[SOLVED] Remove html from RichTextField

Remove html from RichTextField

I'm trying to remove the html code that wraps the RichTextField content, I thought I could do it using "raw_data" but that doesn't seem to work. I could use regex to remove it but there must be a wagtail/django way to do this?

for block in post.faq.raw_data:
    print(block['value']['answer'])

Outputs:

<p data-block-key="y925g">The time is almost 4.30</p>

Expected output (just the raw text):

The time is almost 4.30

StructBlock:

class FaqBlock(blocks.StructBlock):
    question = blocks.CharBlock(required=False)
    answer = blocks.RichTextBlock(required=False)

Solution

You can do this in Beautiful Soup easily.

soup = BeautifulSoup(unescape(html), "html.parser")
inner_text = ' '.join(soup.findAll(text=True))

In your case, html = value.answer which you can pass into a template_tag

EDIT: example filter:

from bs4 import BeautifulSoup
from django import template
from html import unescape

register = template.Library()

@register.filter()
def plaintext(richtext):
    return BeautifulSoup(unescape(richtext), "html.parser").get_text(separator=" ")
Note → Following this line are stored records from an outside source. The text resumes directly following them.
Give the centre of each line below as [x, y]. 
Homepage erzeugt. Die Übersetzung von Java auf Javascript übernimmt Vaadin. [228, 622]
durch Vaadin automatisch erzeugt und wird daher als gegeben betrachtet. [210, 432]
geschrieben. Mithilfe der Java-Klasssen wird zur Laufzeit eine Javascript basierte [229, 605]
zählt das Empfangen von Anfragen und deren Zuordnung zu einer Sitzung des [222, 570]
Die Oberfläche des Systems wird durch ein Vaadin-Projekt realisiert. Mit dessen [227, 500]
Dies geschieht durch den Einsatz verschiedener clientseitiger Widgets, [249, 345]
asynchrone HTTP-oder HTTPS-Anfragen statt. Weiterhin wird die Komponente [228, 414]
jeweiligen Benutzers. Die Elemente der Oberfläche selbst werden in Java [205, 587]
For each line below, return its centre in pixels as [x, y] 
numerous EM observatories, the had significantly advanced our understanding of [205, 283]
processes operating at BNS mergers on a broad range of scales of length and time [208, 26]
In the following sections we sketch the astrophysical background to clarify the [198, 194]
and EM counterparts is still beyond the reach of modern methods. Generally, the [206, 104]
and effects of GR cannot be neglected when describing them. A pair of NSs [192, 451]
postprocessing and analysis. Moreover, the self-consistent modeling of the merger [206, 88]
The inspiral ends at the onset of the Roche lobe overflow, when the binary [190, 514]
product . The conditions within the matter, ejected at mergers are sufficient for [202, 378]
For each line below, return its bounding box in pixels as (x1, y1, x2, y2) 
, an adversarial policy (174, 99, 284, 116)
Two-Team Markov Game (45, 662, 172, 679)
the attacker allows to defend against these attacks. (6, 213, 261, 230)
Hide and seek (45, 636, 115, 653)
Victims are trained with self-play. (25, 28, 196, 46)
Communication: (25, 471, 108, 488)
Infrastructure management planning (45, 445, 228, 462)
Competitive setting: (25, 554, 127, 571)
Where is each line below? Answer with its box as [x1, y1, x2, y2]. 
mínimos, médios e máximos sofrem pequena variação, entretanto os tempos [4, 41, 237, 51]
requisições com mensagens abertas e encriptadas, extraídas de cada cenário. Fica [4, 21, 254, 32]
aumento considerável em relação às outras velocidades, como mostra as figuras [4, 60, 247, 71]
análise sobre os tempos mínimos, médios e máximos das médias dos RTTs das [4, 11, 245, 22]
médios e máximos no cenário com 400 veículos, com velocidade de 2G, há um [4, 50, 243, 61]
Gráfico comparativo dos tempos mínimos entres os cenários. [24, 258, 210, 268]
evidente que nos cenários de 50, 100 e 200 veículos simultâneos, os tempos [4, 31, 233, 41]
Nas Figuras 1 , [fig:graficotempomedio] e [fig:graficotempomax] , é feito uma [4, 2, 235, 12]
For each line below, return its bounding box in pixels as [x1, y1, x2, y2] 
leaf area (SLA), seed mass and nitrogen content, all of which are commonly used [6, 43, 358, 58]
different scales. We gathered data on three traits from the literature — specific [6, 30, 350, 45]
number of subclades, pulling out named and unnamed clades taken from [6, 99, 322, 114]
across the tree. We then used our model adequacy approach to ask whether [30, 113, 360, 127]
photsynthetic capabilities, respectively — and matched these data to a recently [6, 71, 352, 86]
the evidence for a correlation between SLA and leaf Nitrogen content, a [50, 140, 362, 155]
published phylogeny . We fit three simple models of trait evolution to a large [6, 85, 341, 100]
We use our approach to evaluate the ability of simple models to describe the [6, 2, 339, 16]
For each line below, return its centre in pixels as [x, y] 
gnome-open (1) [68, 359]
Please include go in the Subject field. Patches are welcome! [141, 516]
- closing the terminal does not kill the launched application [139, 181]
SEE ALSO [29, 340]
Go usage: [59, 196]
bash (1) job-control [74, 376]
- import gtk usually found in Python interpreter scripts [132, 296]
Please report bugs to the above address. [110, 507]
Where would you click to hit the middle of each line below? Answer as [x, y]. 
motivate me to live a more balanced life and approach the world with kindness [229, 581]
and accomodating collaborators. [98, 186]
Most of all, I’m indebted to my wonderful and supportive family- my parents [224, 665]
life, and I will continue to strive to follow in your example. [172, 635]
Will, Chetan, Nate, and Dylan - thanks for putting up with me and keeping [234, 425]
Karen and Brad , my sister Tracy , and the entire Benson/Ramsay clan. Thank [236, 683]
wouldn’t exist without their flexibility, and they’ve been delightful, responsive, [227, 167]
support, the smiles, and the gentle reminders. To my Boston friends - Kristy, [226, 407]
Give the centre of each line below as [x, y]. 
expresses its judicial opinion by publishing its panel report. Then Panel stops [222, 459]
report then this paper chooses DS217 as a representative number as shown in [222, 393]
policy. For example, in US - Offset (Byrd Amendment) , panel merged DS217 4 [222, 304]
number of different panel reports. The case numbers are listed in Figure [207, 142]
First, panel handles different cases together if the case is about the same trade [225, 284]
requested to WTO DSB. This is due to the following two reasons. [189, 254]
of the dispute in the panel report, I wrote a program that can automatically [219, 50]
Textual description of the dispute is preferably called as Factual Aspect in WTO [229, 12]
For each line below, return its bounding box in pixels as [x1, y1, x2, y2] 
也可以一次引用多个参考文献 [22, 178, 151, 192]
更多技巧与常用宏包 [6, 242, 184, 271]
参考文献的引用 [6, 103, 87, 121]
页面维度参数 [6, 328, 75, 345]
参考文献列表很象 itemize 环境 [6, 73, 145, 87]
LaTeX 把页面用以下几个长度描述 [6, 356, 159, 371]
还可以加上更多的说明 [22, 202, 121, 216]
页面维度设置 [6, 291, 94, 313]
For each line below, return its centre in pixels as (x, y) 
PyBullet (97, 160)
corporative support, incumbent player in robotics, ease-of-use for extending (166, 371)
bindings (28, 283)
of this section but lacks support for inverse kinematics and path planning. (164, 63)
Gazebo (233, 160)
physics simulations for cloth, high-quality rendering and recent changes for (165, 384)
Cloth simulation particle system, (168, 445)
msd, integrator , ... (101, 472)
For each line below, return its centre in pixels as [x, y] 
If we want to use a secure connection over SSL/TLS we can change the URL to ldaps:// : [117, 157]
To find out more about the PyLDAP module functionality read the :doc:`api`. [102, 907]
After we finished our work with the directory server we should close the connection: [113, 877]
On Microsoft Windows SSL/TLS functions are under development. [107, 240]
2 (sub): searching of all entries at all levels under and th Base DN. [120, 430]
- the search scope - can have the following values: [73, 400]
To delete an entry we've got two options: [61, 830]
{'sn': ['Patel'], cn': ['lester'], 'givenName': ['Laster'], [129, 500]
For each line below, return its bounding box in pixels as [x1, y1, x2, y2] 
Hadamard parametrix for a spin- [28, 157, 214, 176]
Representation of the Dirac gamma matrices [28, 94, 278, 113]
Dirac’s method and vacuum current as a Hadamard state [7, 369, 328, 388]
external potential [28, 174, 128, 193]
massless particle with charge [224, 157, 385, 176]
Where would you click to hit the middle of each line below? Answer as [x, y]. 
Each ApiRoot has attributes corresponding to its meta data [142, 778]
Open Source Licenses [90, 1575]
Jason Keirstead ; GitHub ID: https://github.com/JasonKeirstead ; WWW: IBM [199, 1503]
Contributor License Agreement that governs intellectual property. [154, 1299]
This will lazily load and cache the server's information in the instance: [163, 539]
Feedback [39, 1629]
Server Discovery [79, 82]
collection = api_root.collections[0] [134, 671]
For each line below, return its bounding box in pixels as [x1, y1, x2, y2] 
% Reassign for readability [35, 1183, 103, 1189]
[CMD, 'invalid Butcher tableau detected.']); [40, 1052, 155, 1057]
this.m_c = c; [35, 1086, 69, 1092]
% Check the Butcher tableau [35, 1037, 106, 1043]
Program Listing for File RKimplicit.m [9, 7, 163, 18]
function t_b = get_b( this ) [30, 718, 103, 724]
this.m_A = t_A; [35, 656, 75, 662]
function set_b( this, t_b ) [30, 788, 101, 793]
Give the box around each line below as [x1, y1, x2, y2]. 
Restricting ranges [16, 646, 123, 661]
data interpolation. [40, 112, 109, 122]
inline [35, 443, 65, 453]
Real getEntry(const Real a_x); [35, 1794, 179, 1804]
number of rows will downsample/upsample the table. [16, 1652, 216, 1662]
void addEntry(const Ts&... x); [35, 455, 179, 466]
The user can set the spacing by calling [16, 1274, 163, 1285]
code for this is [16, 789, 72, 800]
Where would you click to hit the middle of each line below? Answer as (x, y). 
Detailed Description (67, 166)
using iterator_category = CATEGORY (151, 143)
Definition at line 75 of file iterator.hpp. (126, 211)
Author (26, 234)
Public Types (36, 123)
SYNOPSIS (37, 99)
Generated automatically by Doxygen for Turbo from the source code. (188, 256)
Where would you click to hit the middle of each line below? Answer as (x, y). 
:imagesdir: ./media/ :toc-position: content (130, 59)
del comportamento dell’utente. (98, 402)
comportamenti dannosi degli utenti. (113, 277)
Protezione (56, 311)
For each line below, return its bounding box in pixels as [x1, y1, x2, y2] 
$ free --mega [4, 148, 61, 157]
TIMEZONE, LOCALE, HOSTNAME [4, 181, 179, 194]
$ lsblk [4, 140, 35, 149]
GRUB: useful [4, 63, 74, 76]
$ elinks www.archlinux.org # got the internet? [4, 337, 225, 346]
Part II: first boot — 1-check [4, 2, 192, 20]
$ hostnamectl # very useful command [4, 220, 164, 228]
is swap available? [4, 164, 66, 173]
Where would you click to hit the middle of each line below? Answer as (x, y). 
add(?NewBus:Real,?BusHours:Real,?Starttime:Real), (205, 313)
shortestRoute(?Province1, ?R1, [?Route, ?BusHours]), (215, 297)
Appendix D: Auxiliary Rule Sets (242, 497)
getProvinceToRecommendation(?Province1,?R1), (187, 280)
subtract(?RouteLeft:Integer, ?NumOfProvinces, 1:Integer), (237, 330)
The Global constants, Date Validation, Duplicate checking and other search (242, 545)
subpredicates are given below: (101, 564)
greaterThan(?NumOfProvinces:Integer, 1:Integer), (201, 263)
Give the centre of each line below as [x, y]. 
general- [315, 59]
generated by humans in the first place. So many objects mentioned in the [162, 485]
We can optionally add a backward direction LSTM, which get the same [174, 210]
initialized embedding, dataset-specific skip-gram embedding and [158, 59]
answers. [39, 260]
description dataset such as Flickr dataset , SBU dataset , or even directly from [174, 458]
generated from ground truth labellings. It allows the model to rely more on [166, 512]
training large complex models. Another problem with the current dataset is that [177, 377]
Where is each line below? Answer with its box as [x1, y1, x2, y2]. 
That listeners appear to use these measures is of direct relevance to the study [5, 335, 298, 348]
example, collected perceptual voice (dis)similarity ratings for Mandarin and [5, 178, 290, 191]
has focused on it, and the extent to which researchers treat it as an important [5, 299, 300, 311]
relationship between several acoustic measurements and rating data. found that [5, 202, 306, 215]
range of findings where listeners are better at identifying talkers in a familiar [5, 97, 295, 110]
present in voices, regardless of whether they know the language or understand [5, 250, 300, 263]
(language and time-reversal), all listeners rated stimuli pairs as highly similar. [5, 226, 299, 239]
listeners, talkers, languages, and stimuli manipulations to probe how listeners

There's the get_text() operator in BeautifulSoup which takes a separator - it does the same as the join statement I wrote earlier. The default separator is null string which joins all the text elements together without a gap.

<h3>Rich Text</h3>
<p>{{ page.intro|richtext }}</p>
<h3>Plain Text</h3>
<p>{{ page.intro|plaintext }}</p>

If you want to retain line breaks, it needs a bit more parsing to replace block elements with a \n. The streamvalue.render_as_block() method does that for you, but there's no method like this for RichTextField since it's just a string. You can find code examples to do this if you need.